To execute this, pick an encouraging mantra you can focus on and repeat it in your mind: “I got this,” “I am full of energy,” “this is easy,” “I’m a badass” - use whatever encourages you.
Having a standard mantra you can lean on can be great, but what works best in the moment might be different, so adapt and adjust when needed.
✅ Action Step: The next time you are exercising, use this and see how it makes you feel.
Note: if you have kids, this is an amazing thing to teach them as well.

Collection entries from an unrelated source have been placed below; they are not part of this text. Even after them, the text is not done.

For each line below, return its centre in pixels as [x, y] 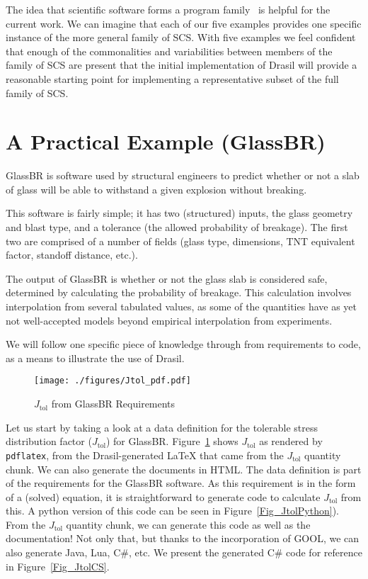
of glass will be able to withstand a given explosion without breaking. [156, 189]
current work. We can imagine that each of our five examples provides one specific [184, 23]
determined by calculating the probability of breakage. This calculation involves [179, 292]
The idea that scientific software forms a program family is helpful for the [168, 9]
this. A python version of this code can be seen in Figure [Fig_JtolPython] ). [172, 511]
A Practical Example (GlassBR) [166, 141]
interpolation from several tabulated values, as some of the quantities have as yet [181, 307]
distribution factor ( [49, 441]
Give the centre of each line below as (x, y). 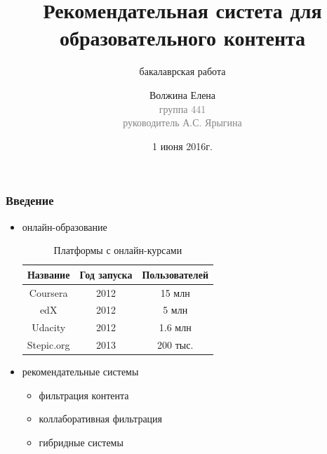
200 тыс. (175, 345)
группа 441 (182, 108)
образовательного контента (182, 38)
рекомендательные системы (80, 372)
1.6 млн (175, 327)
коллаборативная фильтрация (101, 419)
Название (48, 274)
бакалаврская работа (182, 71)
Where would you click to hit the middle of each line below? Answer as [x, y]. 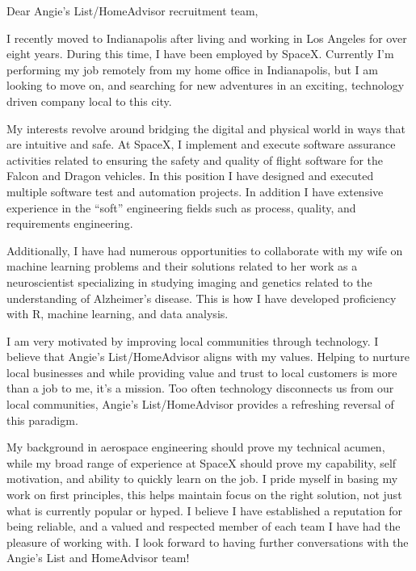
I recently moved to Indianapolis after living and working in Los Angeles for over [207, 38]
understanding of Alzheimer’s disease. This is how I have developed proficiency [202, 298]
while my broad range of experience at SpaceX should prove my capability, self [202, 462]
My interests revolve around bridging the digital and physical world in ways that [206, 128]
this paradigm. [42, 420]
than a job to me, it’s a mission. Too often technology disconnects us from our [200, 388]
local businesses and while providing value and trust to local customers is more [202, 372]
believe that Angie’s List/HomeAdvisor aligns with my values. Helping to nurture [208, 357]
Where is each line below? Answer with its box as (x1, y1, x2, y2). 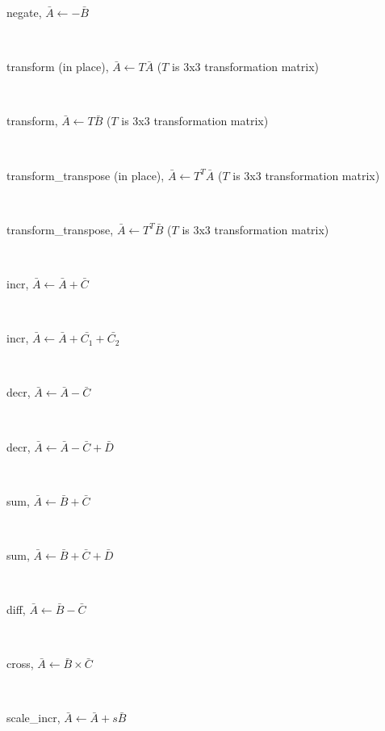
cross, (6, 655, 34, 672)
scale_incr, (6, 709, 61, 726)
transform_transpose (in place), (6, 166, 165, 183)
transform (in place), (6, 58, 109, 75)
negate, (6, 4, 42, 20)
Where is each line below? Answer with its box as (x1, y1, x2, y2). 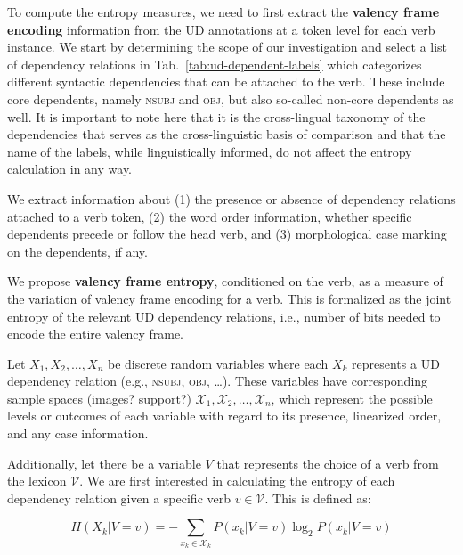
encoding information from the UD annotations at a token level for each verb (7, 20, 435, 38)
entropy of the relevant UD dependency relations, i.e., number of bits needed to (7, 306, 441, 325)
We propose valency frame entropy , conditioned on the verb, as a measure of (7, 272, 443, 290)
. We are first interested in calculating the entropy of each (79, 471, 395, 490)
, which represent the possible (271, 388, 433, 407)
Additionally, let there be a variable (7, 453, 201, 472)
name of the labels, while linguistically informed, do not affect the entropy (7, 142, 412, 160)
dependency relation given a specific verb (7, 488, 231, 507)
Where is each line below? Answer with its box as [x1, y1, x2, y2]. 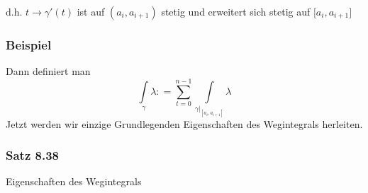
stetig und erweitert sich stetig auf [161, 4, 311, 18]
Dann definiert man [6, 64, 91, 78]
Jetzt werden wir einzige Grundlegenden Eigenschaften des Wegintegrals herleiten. [6, 116, 363, 131]
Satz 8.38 [6, 146, 59, 164]
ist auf [77, 4, 105, 18]
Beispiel [6, 35, 52, 53]

Swap Judgment for Curiosity
It’s easy for our brains to jump to conclusions about other people, the world, and ourselves. But judgment shuts the door on understanding, while curiosity opens it. When you ask, “What’s really going on here?”, you shift from assuming to exploring ,and that can completely change the way you feel and respond.
Why curiosity helps:
🧠 It slows reaction time. Questions create a pause before automatic judgment takes over. If judgment is a habit, you can pause and ask, “What’s really going on here?” or “What else could be true?” once you notice that you auto-judged.
🌱 It invites empathy. Curiosity encourages you to see from another perspective. Seeing from other perspectives helps to foster connection and growth, both important factors in our well-being.
🔄 It helps you learn. Instead of reinforcing old stories, you uncover new possibilities. For example, ideas you learned as a child may no longer serve you as an adult. Curiosity will help you break those old patterns.
💛 It softens self-talk. You can be curious about your own patterns without self-blame.
✅ Action Step: This week, when you catch yourself judging (someone else or yourself), pause and ask: “What else could be true?” Notice how your perspective changes when you replace certainty with curiosity.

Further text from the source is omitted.